> Exercise brief
For this exercise, reproduce the records exactly as they stand and do not carry any images over.

> Saved data entries

--*--

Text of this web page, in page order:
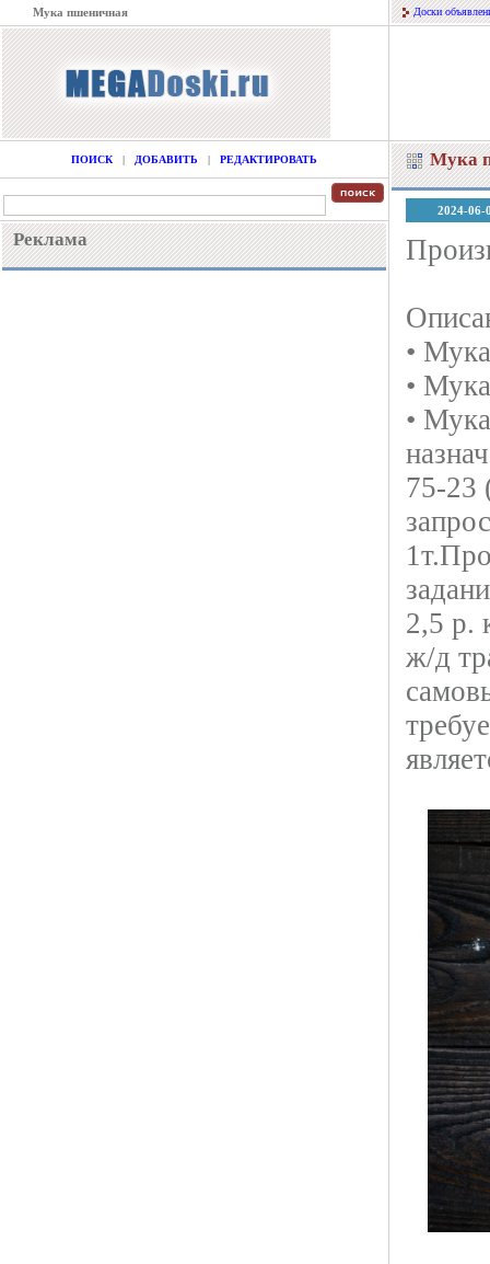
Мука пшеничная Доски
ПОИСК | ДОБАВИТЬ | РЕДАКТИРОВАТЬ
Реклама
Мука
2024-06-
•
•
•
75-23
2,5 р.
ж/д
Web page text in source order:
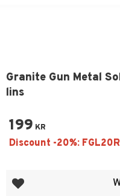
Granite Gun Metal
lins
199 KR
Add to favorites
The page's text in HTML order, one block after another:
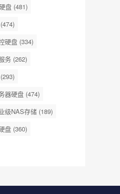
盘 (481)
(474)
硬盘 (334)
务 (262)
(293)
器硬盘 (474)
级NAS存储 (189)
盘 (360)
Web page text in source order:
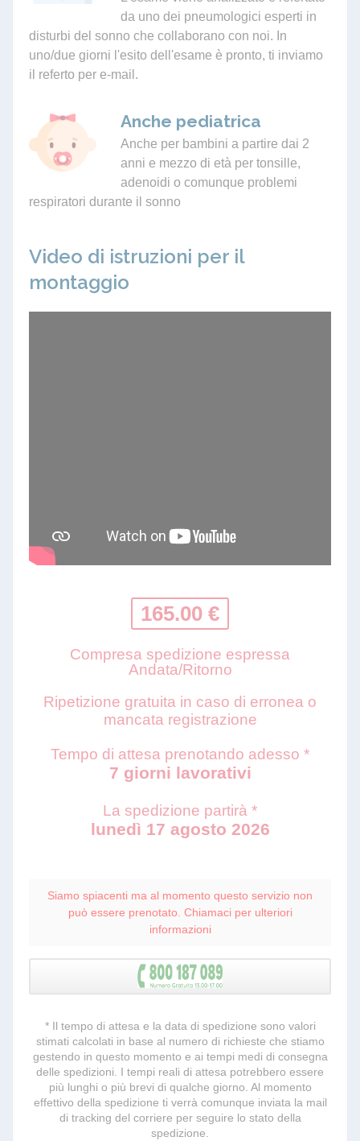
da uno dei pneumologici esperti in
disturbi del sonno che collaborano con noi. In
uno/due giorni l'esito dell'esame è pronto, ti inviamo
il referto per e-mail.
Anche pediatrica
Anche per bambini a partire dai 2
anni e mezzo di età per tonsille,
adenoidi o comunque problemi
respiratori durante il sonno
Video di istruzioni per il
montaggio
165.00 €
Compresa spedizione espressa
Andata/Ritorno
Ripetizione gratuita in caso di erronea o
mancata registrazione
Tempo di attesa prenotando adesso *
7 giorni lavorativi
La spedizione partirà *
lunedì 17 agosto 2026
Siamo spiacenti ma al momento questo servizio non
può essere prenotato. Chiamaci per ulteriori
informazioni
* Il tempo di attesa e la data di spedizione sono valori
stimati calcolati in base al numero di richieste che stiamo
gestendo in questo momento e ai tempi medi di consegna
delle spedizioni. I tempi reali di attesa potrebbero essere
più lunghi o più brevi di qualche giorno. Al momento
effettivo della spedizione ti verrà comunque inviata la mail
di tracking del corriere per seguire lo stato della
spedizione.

--*--

> Output below
Text of this web page, in page order:
Мука пшеничная Доски
ПОИСК | ДОБАВИТЬ | РЕДАКТИРОВАТЬ
Реклама
Мука
2024-06-
•
•
•
75-23
2,5 р.
ж/д
Web page text in source order:
Granite Gun Metal
lins
199 KR
Add to favorites
The page's text in HTML order, one block after another:
盘 (481)
(474)
硬盘 (334)
务 (262)
(293)
器硬盘 (474)
级NAS存储 (189)
盘 (360)
Web page text in source order:
da uno dei pneumologici esperti in
disturbi del sonno che collaborano con noi. In
uno/due giorni l'esito dell'esame è pronto, ti inviamo
il referto per e-mail.
Anche pediatrica
Anche per bambini a partire dai 2
anni e mezzo di età per tonsille,
adenoidi o comunque problemi
respiratori durante il sonno
Video di istruzioni per il
montaggio
165.00 €
Compresa spedizione espressa
Andata/Ritorno
Ripetizione gratuita in caso di erronea o
mancata registrazione
Tempo di attesa prenotando adesso *
7 giorni lavorativi
La spedizione partirà *
lunedì 17 agosto 2026
Siamo spiacenti ma al momento questo servizio non
può essere prenotato. Chiamaci per ulteriori
informazioni
* Il tempo di attesa e la data di spedizione sono valori
stimati calcolati in base al numero di richieste che stiamo
gestendo in questo momento e ai tempi medi di consegna
delle spedizioni. I tempi reali di attesa potrebbero essere
più lunghi o più brevi di qualche giorno. Al momento
effettivo della spedizione ti verrà comunque inviata la mail
di tracking del corriere per seguire lo stato della
spedizione.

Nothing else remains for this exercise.